* [Work item]:
Each record needs to be retyped exactly, though its pictures should not appear.

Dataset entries
=== Section Start ===

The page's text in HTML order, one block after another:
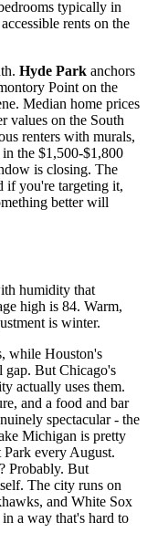
typically in
rents on the
Hyde Park anchors
Point on the
Median home prices
values on the South
renters with murals,
the $1,500-$1,800
is closing. The
if you're targeting it,
better will
humidity that
high is 84. Warm,
is winter.
while Houston's
gap. But Chicago's
actually uses them.
and a food and bar
spectacular - the
Michigan is pretty
every August.
Probably. But
The city runs on
and White Sox
a way that's hard to
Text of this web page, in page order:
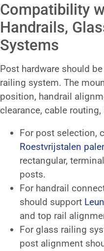
Compatibility
Handrails,
Systems
Post hardware should
railing system. The
position, handrail
clearance, cable
For post selection,
Roestvrijstalen
rectangular,
posts.
For handrail
should support
and top rail
For glass railing
post alignment
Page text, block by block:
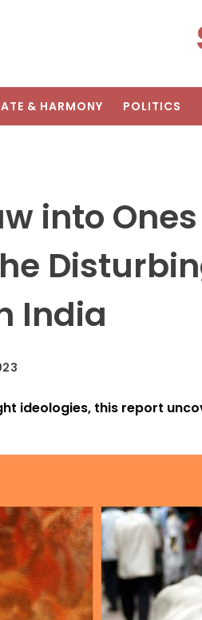
& HARMONY POLITICS
into
India
ideologies, this report
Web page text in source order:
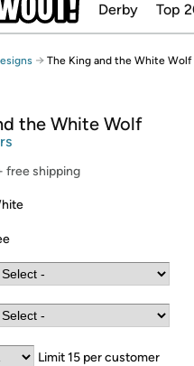
who are Amazon Prime
shipping on Shirt.Woot
logging in with Amazon or try a
Derby Top
→ The King and the White Wolf
the White Wolf
free shipping
Limit 15 per customer
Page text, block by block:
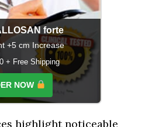
forte
+5 cm Increase
+ Free Shipping
NOW
highlight noticeable
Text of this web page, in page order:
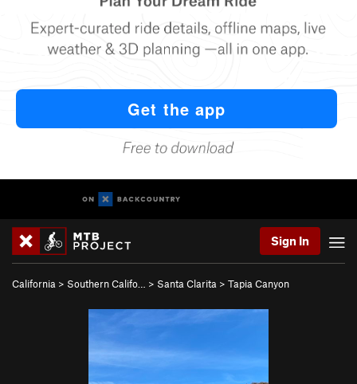
Sign In
California > Southern Califo… > Santa Clarita > Tapia Canyon
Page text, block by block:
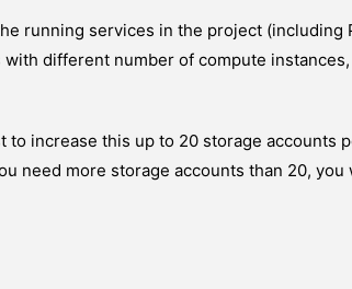
running services in the project (including
different number of compute
to increase this up to 20 storage accounts
need more storage accounts than 20,
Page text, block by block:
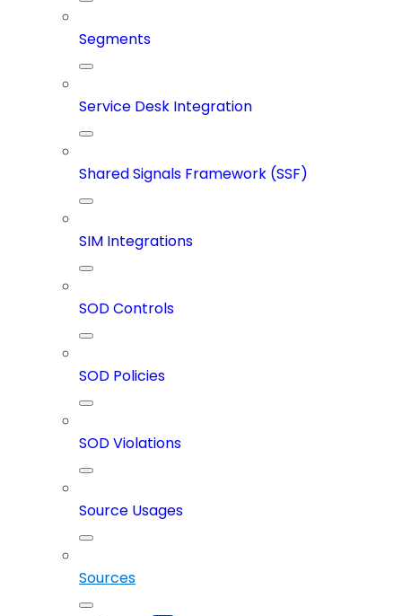
Segments
Service Desk Integration
Shared Signals Framework (SSF)
SIM Integrations
SOD Controls
SOD Policies
SOD Violations
Source Usages
Sources
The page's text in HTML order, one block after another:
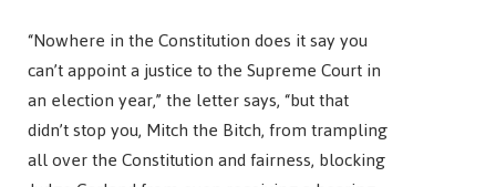
“Nowhere in the Constitution does it say you
can’t appoint a justice to the Supreme Court in
an election year,” the letter says, “but that
didn’t stop you, Mitch the Bitch, from trampling
all over the Constitution and fairness, blocking
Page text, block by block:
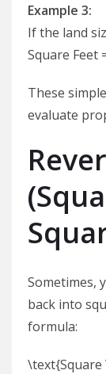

=== Section End ===

* [Response]:
The page's text in HTML order, one block after another:
typically in
rents on the
Hyde Park anchors
Point on the
Median home prices
values on the South
renters with murals,
the $1,500-$1,800
is closing. The
if you're targeting it,
better will
humidity that
high is 84. Warm,
is winter.
while Houston's
gap. But Chicago's
actually uses them.
and a food and bar
spectacular - the
Michigan is pretty
every August.
Probably. But
The city runs on
and White Sox
a way that's hard to
Text of this web page, in page order:
Compatibility
Handrails,
Systems
Post hardware should
railing system. The
position, handrail
clearance, cable
For post selection,
Roestvrijstalen
rectangular,
posts.
For handrail
should support
and top rail
For glass railing
post alignment
Page text, block by block:
& HARMONY POLITICS
into
India
ideologies, this report
Web page text in source order:
who are Amazon Prime
shipping on Shirt.Woot
logging in with Amazon or try a
Derby Top
→ The King and the White Wolf
the White Wolf
free shipping
Limit 15 per customer
Page text, block by block:
forte
+5 cm Increase
+ Free Shipping
NOW
highlight noticeable
Text of this web page, in page order:
Sign In
California > Southern Califo… > Santa Clarita > Tapia Canyon
Page text, block by block:
running services in the project (including
different number of compute
to increase this up to 20 storage accounts
need more storage accounts than 20,
Page text, block by block:
Segments
Service Desk Integration
Shared Signals Framework (SSF)
SIM Integrations
SOD Controls
SOD Policies
SOD Violations
Source Usages
Sources
The page's text in HTML order, one block after another:
“Nowhere in the Constitution does it say you
can’t appoint a justice to the Supreme Court in
an election year,” the letter says, “but that
didn’t stop you, Mitch the Bitch, from trampling
all over the Constitution and fairness, blocking
Page text, block by block:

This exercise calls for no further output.